Dancer in the Dark (Lars von Trier, 2000) opens with an overture – four minutes of darkened screen filled with grand orchestral sounds written by the film’s central actor and composer, Björk. This operatic beginning introduces Lars von Trier’s distinctive and divisive foray into the genre of film musicals and sets the tone for the tragic peaks of opera to follow, heights which few film musicals have attained. A solitary heroine with a tragic secret. Unrequited loves. Horrific deaths. Heart-rending music. And none of the joyful releases of the Hollywood studio musicals which defined the genre.

Dancer in the Dark, von Trier’s Palm d’Or winning follow-up to his dogme experimentation, forms the final instalment of what the filmmaker calls his “Golden Heart” trilogy. The trilogy, initiated with the extraordinary Breaking the Waves (1996) and followed by Dogme 1: Idioterne (The Idiots, 1998), is loosely based on a story that von Trier recalls from his childhood about a young girl whose generosity and goodness is ‘punished’ with great suffering. Each film forms an intricate study of a woman with a ‘golden heart’ immersed in circumstances that give rise to grave self-sacrifice resembling a modern-day martyrdom. This final part of the loose trilogy connects with certain thematic elements of the preceding films but Dancer in the Dark, like Breaking the Waves and Idioterne, is not necessarily strengthened by the comparison. Instead, it stands alone as a singular and confoundingly brilliant film that, like much of the recent output of von Trier, has already given rise to extreme reactions.

In a recent article for the Chicago Reader, Jonathan Rosenbaum dismisses praise for Dancer in the Dark and Lars von Trier as largely due to von Trier’s “hustling” ability and “publicity stunts”, and little if nothing at all to do with his abilities as a filmmaker (1). With all due respect, it is interesting, again, to see von Trier capable of eliciting knee-jerk reactions with his films. Much of the discussion around Idioterne and the dogme manifesto was vehement, and his opponents frequently reverted to inarticulate personal tirades against von Trier as a way of critically engaging with his films. Perhaps it is because von Trier is interested in raising questions about how we both make and view films that his critics so often respond to his work with fists raised. Yet he asks, what lazy assumptions have we come to make about cinema? Do we need all the visual trappings that we have become accustomed to or can we still invent a cinema that intrigues, involves and encourages us to be emotionally and intellectually involved with both the finished work and the mechanics of its production (Idioterne)? Can we only understand an austere story of spiritual searching and transcendence through a Dreyer-like sparseness, or can we understand it as an audience via a camera-eye that is active, searching and occasionally formless or lost (Breaking the Waves)? Or, in the case of Dancer in the Dark, can we combine the lightness and frivolity of the musical genre with an intense and extreme emotional outcome? Can we mix and match genres and styles but maintain coherence through a deep emotional connection with the work? These sorts of questions serve both von Trier and his audience.

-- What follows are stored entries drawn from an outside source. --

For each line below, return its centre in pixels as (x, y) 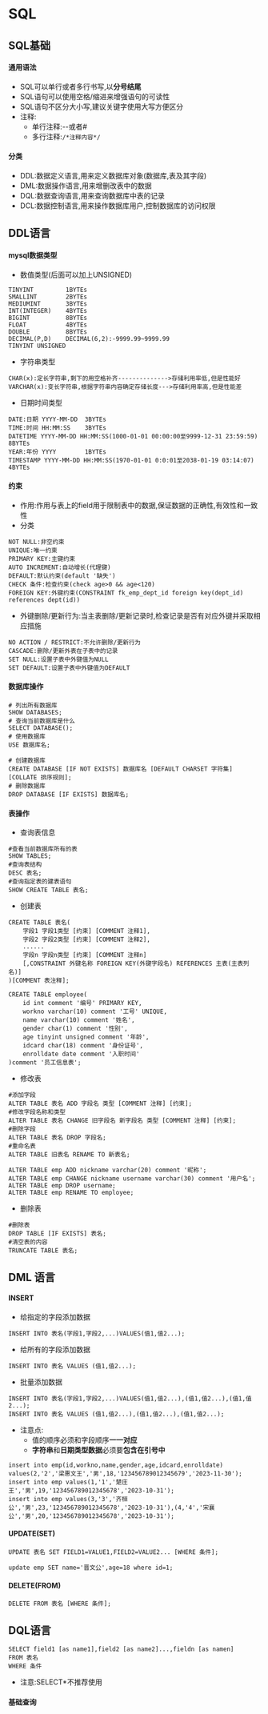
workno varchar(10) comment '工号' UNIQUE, (95, 1012)
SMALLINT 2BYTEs (48, 297)
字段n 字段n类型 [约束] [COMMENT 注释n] (85, 955)
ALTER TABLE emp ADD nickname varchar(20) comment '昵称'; (108, 1170)
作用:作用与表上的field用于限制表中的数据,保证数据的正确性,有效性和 (132, 505)
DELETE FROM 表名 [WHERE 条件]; (60, 1604)
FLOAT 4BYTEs (48, 325)
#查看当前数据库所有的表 (43, 849)
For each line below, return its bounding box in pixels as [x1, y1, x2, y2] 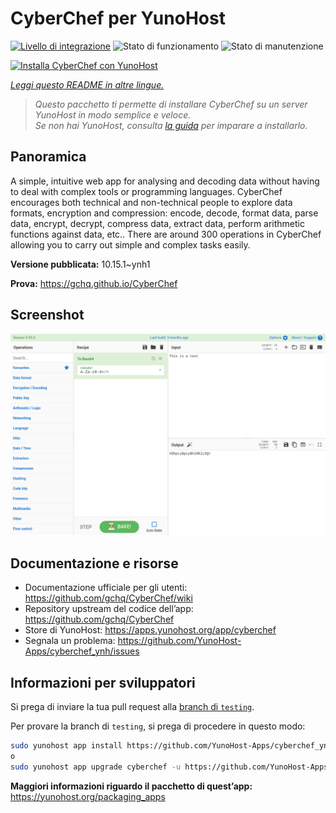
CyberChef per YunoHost [10, 7, 226, 30]
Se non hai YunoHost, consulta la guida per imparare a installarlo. [34, 119, 308, 131]
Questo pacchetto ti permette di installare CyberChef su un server [34, 98, 308, 110]
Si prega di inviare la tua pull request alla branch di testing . [10, 701, 255, 713]
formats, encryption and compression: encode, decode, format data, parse [10, 207, 319, 219]
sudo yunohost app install [10, 741, 123, 751]
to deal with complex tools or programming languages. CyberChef [10, 185, 283, 197]
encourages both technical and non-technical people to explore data [10, 196, 293, 208]
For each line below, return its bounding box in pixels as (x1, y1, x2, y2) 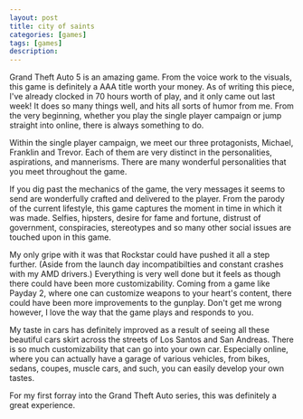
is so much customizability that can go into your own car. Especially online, (9, 344, 289, 355)
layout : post (9, 13, 59, 23)
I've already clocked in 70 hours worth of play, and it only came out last (9, 91, 276, 102)
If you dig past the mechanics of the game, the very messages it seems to (9, 184, 286, 195)
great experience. (9, 400, 75, 411)
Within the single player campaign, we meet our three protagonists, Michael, (9, 138, 294, 148)
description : (9, 47, 59, 56)
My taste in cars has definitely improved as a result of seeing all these (9, 325, 270, 336)
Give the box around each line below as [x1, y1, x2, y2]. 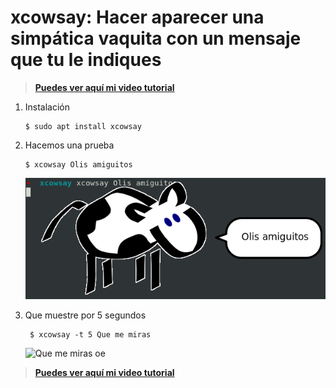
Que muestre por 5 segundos [24, 309, 147, 321]
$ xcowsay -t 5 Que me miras [29, 329, 152, 340]
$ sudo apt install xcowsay [24, 121, 142, 131]
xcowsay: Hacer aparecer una [10, 6, 265, 29]
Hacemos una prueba [24, 139, 115, 151]
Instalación [24, 101, 71, 113]
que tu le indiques [10, 49, 162, 71]
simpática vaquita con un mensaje [10, 27, 302, 50]

As a filmmaker, von Trier adopts a more literary style of imposing restrictions and hurdles upon his own intentions (like the Oulipo writers might have) so that he has to rely on new modes of invention to tell his somewhat classically tragic narratives. On the other side of the screen, his audiences are rewarded (or frustrated) when they detect in his films certain ways of telling and seeing that are unfamiliar and elusive in a time of a complex audience awareness of most conventions of cinema. Films such as Breaking the Waves entranced audiences (who, like me, were not at all ‘hustled’ by von Trier’s previous efforts such as Zentropa) with the deceptive and seductive possibilities of film. Dancer in the Dark has the same potential, although many people now come to expect either brilliance or fuel for their outrage from von Trier. The film adopts conventions we know but weaves emotional rhythms into the interstices to surprise us as we suddenly swoon or stagger with their force.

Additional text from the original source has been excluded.